What does cash accounting for VAT mean?

Cash accounting VAT means you account for VAT based on when money actually changes hands rather than when invoices are raised. You pay output VAT to HMRC only once your customer has paid you, and you reclaim input VAT only once you have paid your supplier. It is the opposite of standard accrual VAT, where the invoice date decides which quarter the VAT falls into regardless of who has been paid.

Can I use cash accounting and the Flat Rate Scheme at the same time?

Not as separate schemes — the VAT Flat Rate Scheme has its own optional cash-based turnover method built in, so you wouldn't use the standalone Cash Accounting Scheme alongside it. The Cash Accounting Scheme is designed to sit with standard-rate VAT accounting. If you're choosing between schemes, get advice on which combination produces the lowest VAT bill and the best cash-flow outcome for your business.

What happens to VAT if my customer never pays the invoice?

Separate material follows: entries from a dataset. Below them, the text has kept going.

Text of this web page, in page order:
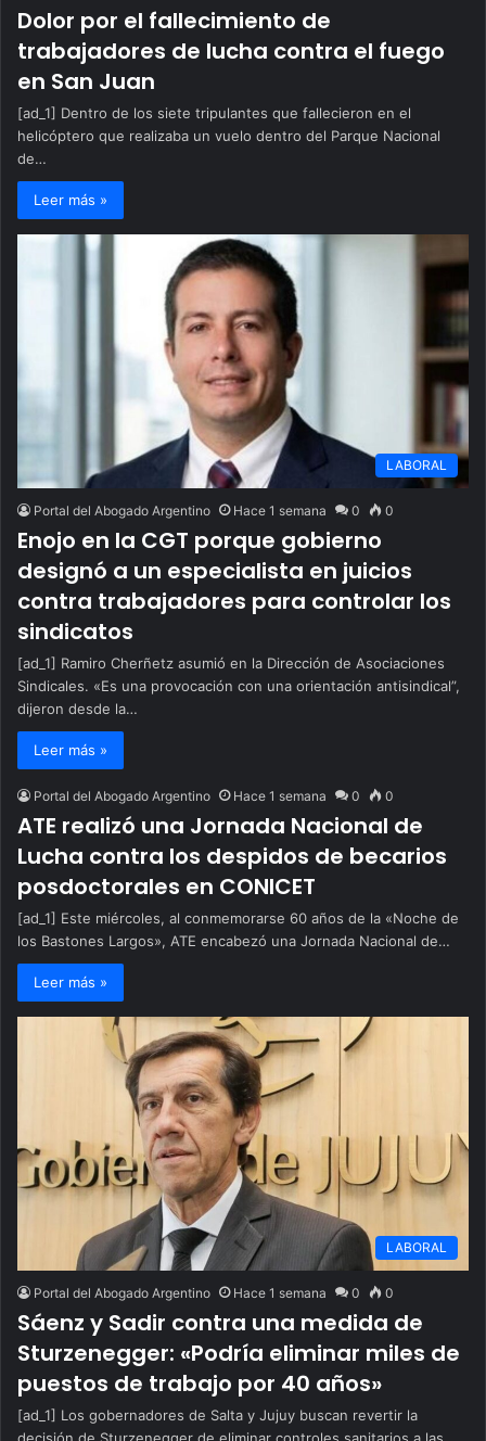
Dolor por el fallecimiento de
trabajadores de lucha contra el fuego
en San Juan
[ad_1] Dentro de los siete tripulantes que fallecieron en el
helicóptero que realizaba un vuelo dentro del Parque Nacional
de…
Leer más »
LABORAL
Portal del Abogado Argentino Hace 1 semana 0 0
Enojo en la CGT porque gobierno
designó a un especialista en juicios
contra trabajadores para controlar los
sindicatos
[ad_1] Ramiro Cherñetz asumió en la Dirección de Asociaciones
Sindicales. «Es una provocación con una orientación antisindical”,
dijeron desde la…
Leer más »
Portal del Abogado Argentino Hace 1 semana 0 0
ATE realizó una Jornada Nacional de
Lucha contra los despidos de becarios
posdoctorales en CONICET
[ad_1] Este miércoles, al conmemorarse 60 años de la «Noche de
los Bastones Largos», ATE encabezó una Jornada Nacional de…
Leer más »
LABORAL
Portal del Abogado Argentino Hace 1 semana 0 0
Sáenz y Sadir contra una medida de
Sturzenegger: «Podría eliminar miles de
puestos de trabajo por 40 años»
[ad_1] Los gobernadores de Salta y Jujuy buscan revertir la
decisión de Sturzenegger de eliminar controles sanitarios a las

Under the Cash Accounting Scheme you never have to account for the output VAT on an invoice that's never paid, because VAT only becomes due when you receive the money. That's the scheme's automatic bad-debt relief. Under standard accrual VAT you'd have paid the VAT over already and would have to make a separate bad-debt relief claim, generally only once the debt is at least six months overdue and written off.

Do I have to tell HMRC before I start using cash accounting?

No. There's no application or approval process. As long as your estimated VAT taxable turnover for the next 12 months is £1.35 million or less, your VAT returns and payments are up to date, and you're not using excluded supplies, you can simply start at the beginning of a VAT accounting period and record the change in your bookkeeping.

When do I have to leave the scheme?

You must leave once your VAT taxable turnover exceeds £1.6 million. You can join at £1.35 million or below, and the higher £1.6 million exit threshold gives you headroom so a single strong quarter doesn't immediately force you out. On leaving, you make a one-off adjustment to account for the VAT on any sales and purchases not yet paid.